Forges, Furnaces and Facts


We live in a complex and increasingly industrial world. For most of human history, we were held back by the limitations of what we had on hand. We had no induction hardening, no metal melting furnace to help us get where we needed to go. There was no induction forging furnace that would let us build ships or skyscrapers. But over time and with the help of the industrial revolution, that changed. We gained the ability to make harder and firmer metals that would bend when we needed them to, break when we needed them to. It was just a matter of using the right materials to forge the right product. With enough ingenuity and industrialization, we had enough spare parts to build a society with a surplus of metal and metal machinery. We often forget just how long we went without all of these powers, historically speaking, and how recent the invention of them really is. How did we get from stone tools to the induction forging furnace? How did we get from bronze to steel, with an incredible melting temperature of some 1400 degrees, able to be used in car manufacturing and building manufacturing that can be imported all around the world? The answer might surprise you.
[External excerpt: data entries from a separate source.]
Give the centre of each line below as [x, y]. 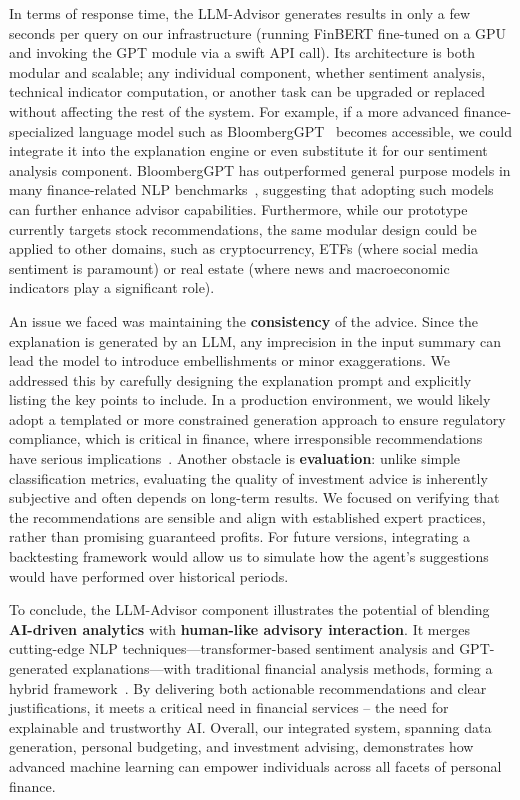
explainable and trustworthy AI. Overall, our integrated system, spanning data [250, 726]
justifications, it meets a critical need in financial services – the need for [229, 707]
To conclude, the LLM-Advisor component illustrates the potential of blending [249, 609]
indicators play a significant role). [112, 287]
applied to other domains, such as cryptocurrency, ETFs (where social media [244, 248]
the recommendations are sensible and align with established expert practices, [247, 516]
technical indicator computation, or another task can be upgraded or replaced [247, 91]
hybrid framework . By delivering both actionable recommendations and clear [248, 687]
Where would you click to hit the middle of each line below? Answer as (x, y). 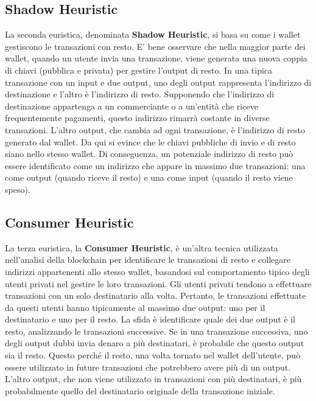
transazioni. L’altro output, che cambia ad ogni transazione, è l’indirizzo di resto (155, 129)
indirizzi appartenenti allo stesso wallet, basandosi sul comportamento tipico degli (157, 271)
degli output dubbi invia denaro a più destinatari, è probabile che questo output (155, 343)
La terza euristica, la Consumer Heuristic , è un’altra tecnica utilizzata (142, 247)
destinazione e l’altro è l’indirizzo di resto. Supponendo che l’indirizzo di (140, 94)
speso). (18, 189)
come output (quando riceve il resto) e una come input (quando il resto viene (149, 177)
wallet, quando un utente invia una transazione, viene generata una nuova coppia (156, 58)
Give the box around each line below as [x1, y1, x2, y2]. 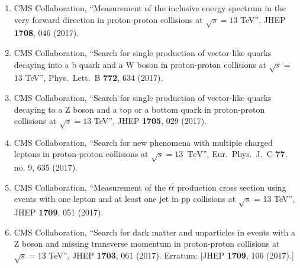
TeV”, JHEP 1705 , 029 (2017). [93, 115, 207, 127]
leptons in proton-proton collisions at [14, 148, 149, 160]
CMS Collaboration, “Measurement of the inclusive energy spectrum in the [14, 2, 286, 14]
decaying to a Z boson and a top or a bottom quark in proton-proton [14, 103, 265, 115]
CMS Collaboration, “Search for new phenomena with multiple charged [14, 136, 273, 148]
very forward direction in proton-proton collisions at [14, 13, 203, 25]
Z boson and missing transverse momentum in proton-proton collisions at [14, 237, 280, 250]
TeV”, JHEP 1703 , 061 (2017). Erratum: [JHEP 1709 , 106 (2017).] [49, 249, 294, 261]

The beginning of metal working
Metal working goes back a long time, a much longer time than some people think. Ancient people were heating and sculpting bronze for thousands of years before harder metals came along to replace the standard favorite. The Greeks used bronze in everything, even creating bronze batteries that could used for several purposes. They also used bronze in their sculpture and architecture, building elaborate statues to their gods that still last to this day. Bronze was a fairly malleable metal and easy to find in nature. It wasn’t hard to mine or shape into the specific tools these ancient peoples wanted so it made easy for them to build mass quantities of a specific item with it. The Romans continued in this tradition, to an extent, as did ancient peoples in the Americas and China. It was a worldwide effort to build the most intricate and elaborate contraptions with bronze and it didn’t end for many centuries.
Getting stronger
It’s a common fallacy that all of the world fell to barbarism in the middle ages when, really, it was mostly western Europe and nowhere else. Elsewhere in the world, like Asia and the Americas, they were working on new methods of smelting and invention that would make metalworking far easier than it had been before. True they did not yet have the induction forging furnace or fancier tools but they made do with what they had and perfected the work of iron and tin in this age, along with other metals. By mixing alloys together, many different early research groups were able to find potentially useful metals that had hitherto been unknown to society at large. This increased the manufacturing and travel outputs of many countries at a rate that was unknown at the time although it might still seem slow by modern standards. Improvements to carriages, swords, forges, furnaces and buildings in the middle ages brought about an improvement to many people’s lives that they could tangibly feel and express. This spread of knowledge eventually led to the Renaissance and, following shortly, the modern world.
The Modern World
Nowadays we have immensely strong alloys that can take humans into space and carry cargo across huge oceans. This was mostly thanks to the invention of galvanized steel, and steel in general, which was much much stronger than all of the other metals that had come before it. Steel rusts less quickly, especially stainless steel, and, coupled with the copious use of shielded aluminum, it has allowed for mass transit and storage of many different goods. What comes next, after already complicated inventions like the induction forging furnace? That’s a difficult question. There really is no way to know. By mixing and matching the right types of metals, there’s no way to know what sort of future human forging might have to offer. We’ll just have to wait and find out when the future comes.